ロシアと北朝鮮が主張する「クルスク奪還1年」を前に、プーチン大統領の最側近であるボロジン下院議長が25日、北朝鮮を訪問した。クルスク奪還1年を機に北朝鮮とロシアの接近が強まる中、来月9日のロシア戦勝記念日を前に、金正恩(キム・ジョンウン)総書記の訪ロの可能性も浮上している。朝ロの結束は、来月14、15日に予定される米中首脳会談を前に「ロシアが確固たる後ろ盾である」とのメッセージを米中双方に送る狙いがあるとみられている。
●「クルスク奪還1年」を機にプーチン氏の最側近が訪朝
26日、タス通信によると、ボロジン氏は同日、正恩氏を表敬訪問し、プーチン氏のあいさつと祝意を伝えるとともに、クルスク奪還に対する支援に謝意を示した。ボロジン氏は北朝鮮の最高人民会議と国防省の招待を受け、前日に公式代表団を率いて平壌(ピョンヤン)に到着した。
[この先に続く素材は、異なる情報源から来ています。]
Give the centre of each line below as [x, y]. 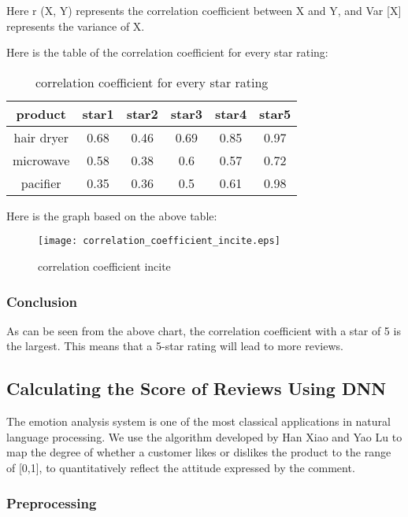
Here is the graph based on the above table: [112, 215]
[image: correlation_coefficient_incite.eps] [159, 241]
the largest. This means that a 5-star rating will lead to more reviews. [175, 346]
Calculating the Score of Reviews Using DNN [197, 388]
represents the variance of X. [76, 26]
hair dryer [41, 137]
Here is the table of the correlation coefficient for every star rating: [167, 52]
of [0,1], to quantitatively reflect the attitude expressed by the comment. [181, 468]
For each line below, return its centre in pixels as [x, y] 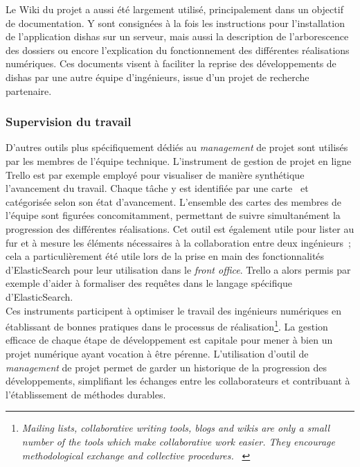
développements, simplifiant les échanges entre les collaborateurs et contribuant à [178, 381]
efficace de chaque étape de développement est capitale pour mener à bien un [169, 340]
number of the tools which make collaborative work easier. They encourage [178, 441]
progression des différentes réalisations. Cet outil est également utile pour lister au [180, 228]
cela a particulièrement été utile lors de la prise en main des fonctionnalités [165, 256]
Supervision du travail [69, 122]
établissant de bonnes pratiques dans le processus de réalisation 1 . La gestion [167, 325]
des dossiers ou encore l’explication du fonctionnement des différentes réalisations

北朝鮮の国会に相当する最高人民会議の趙甬元(チョ・ヨンウォン)常任委員長が空港で出迎えた。
今回のロシア代表団の訪朝は「クルスク奪還1年」を機に実現した。ロシア南西部のクルスクはロシア・ウクライナ戦争の最大激戦地の一つだ。ロシアは一時同地を奪われたが、昨年4月26日「完全に奪還した」と発表し、北朝鮮軍の派兵の事実を初めて明らかにした。北朝鮮も翌27日、「クルスク奪還作戦の勝利的終結」を宣言した。ボロジン氏らロシア代表団は、北朝鮮のクルスク派兵戦死者を追悼する「戦闘偉勲記念館」の竣工式に出席する予定だ。
ボロジン氏に先立ち、コズロフ天然資源環境相、ムラシュコ保健相、コロコリツェフ内相も訪朝した。コズロフ、ムラシュコ両氏は22日、元山葛麻(ウォンサン・カルマ)海岸観光地区で開かれた朝ロ親善病院の起工式に出席し、交流・協力強化に向けた実務協議を行った。コロコリツェフ氏も21日、方斗燮(パン・ドゥソプ)社会安全相と会談し、治安分野での協力を協議した。韓国統一部当局者は「ロシアの閣僚3人が同時に訪朝するのは異例で、朝ロの全方位的交流の一環だ」と述べた。
専門家らは、ロシア高官の訪朝と朝ロ協力の強化は米国や中国に対し相当の「外交メッセージ」になるとみている。梨花(イファ)女子大学の朴元坤(パク・ウォンゴン)教授は「正恩氏としてはロシアとの密接な血盟関係を内外に誇示する必要がある」とし、「今回のロシア要人らの訪朝はイラン戦争などで国際情勢が複雑化する中、朝ロ協力を固める象徴的意味を持つ」と述べた。
●ロシア戦勝記念日を機に正恩氏の訪ロの可能性が浮上
朝ロ接近の流れの中、来月9日のロシア戦勝記念日(第2次世界大戦戦勝記念日)を前に正恩氏の訪ロの可能性も浮上している。プーチン氏は2024年の訪朝や昨年9月の中国戦勝記念日を機に正恩氏と会談した際、ロシア訪問を要請したが、まだ正恩氏の答礼訪問は実現していない。
来月14、15日の米中首脳会談を前に正恩氏の訪ロが実現すれば、北東アジア情勢にも大きな影響が及ぶとみられる。中国の習近平国家主席の訪ロまで実現すれば、昨年9月の中国戦勝記念日に演出された中朝ロ首脳の「天安門楼閣連帯」が再現される可能性もある。韓国国家戦略研究院のトゥ・ジンホ・ユーラシアセンター長は「ロシアとしては多国間主義を拡散させ、結集を図る効果があるため、中国と北朝鮮首脳の訪ロを推進している」とし、「天安門連帯が再現されれば、多国間主義連帯の鮮明さを強調する契機となる」と指摘した。
一方、正恩氏は25日、「抗日パルチザン」朝鮮人民革命軍創建94周年に合わせて、人民軍西部地区の機械化歩兵師団傘下の連合部隊を訪れ、将兵を激励し、迫撃砲射撃競技を観覧した。